Data records:
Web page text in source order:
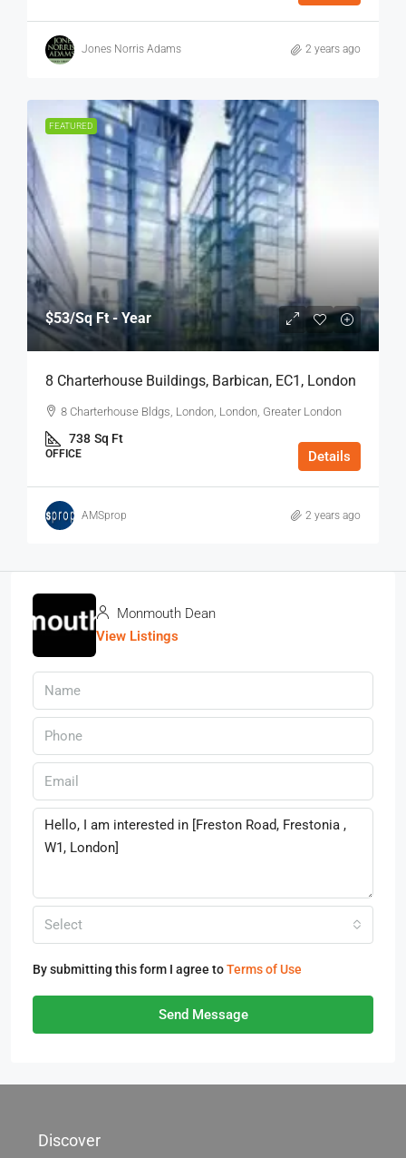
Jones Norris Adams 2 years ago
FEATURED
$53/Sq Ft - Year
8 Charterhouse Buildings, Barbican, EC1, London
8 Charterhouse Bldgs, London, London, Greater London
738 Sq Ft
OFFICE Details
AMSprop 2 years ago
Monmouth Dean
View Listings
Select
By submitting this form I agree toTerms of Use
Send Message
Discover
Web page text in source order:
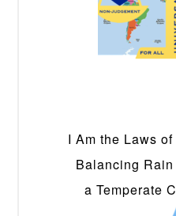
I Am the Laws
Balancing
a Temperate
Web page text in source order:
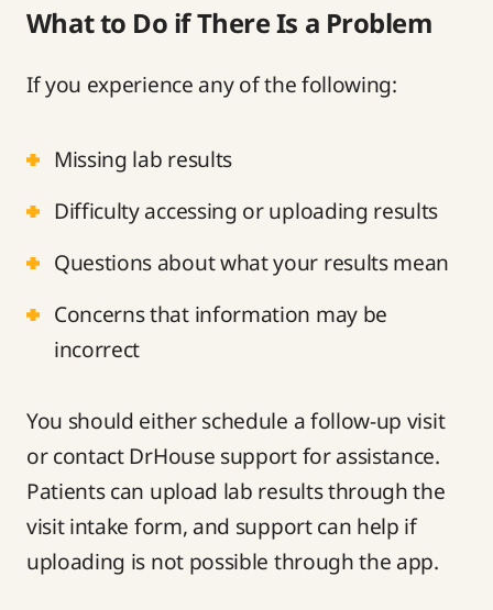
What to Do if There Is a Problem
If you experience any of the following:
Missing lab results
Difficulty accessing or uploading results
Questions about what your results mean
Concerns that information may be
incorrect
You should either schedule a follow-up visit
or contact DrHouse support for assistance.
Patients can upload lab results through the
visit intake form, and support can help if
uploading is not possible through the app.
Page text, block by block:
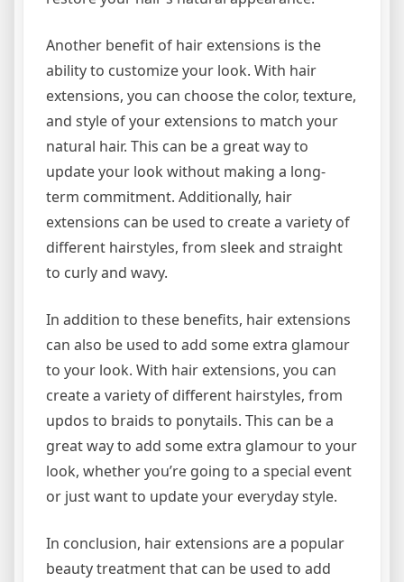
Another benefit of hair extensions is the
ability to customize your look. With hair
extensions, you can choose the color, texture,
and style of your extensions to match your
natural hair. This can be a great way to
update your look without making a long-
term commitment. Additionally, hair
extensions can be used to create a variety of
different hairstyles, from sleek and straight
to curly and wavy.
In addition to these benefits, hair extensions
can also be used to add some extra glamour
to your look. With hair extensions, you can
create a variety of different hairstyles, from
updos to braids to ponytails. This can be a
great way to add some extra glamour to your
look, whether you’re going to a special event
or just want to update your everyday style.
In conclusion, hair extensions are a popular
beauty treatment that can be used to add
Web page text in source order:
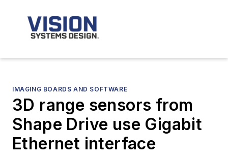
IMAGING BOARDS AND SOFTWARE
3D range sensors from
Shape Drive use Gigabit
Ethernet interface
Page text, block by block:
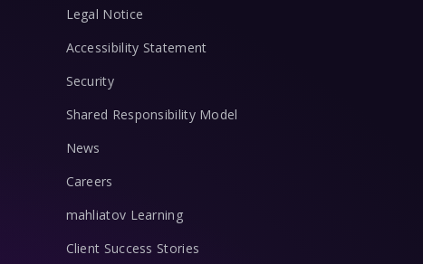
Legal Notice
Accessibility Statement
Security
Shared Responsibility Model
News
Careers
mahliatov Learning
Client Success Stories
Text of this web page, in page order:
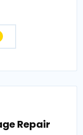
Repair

--

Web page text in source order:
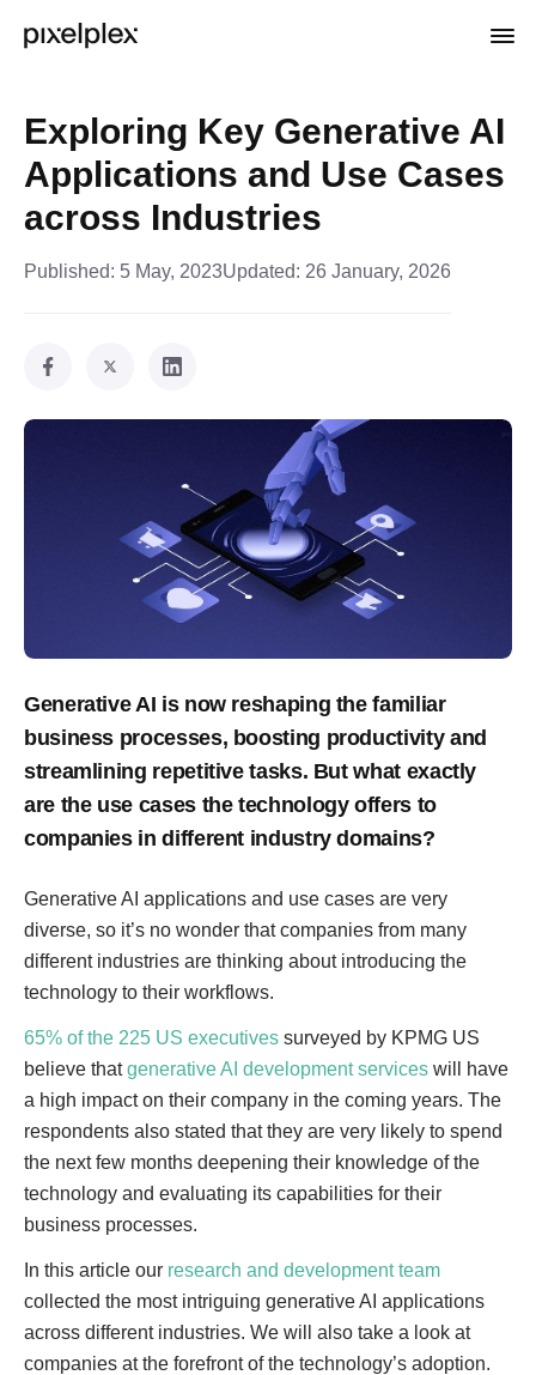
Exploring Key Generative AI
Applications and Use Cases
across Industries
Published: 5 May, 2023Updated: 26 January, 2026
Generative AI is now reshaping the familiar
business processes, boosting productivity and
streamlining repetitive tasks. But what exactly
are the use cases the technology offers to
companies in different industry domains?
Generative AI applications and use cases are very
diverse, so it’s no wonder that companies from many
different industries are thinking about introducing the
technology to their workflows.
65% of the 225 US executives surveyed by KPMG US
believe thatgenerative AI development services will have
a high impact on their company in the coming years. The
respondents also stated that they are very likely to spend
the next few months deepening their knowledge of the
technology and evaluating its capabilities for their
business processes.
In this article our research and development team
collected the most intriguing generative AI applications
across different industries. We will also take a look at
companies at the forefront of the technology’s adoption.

Directions for this task:
Could you count how many lines of the listing above contain the word "business" and give only that number?

Answer to this exercise:
2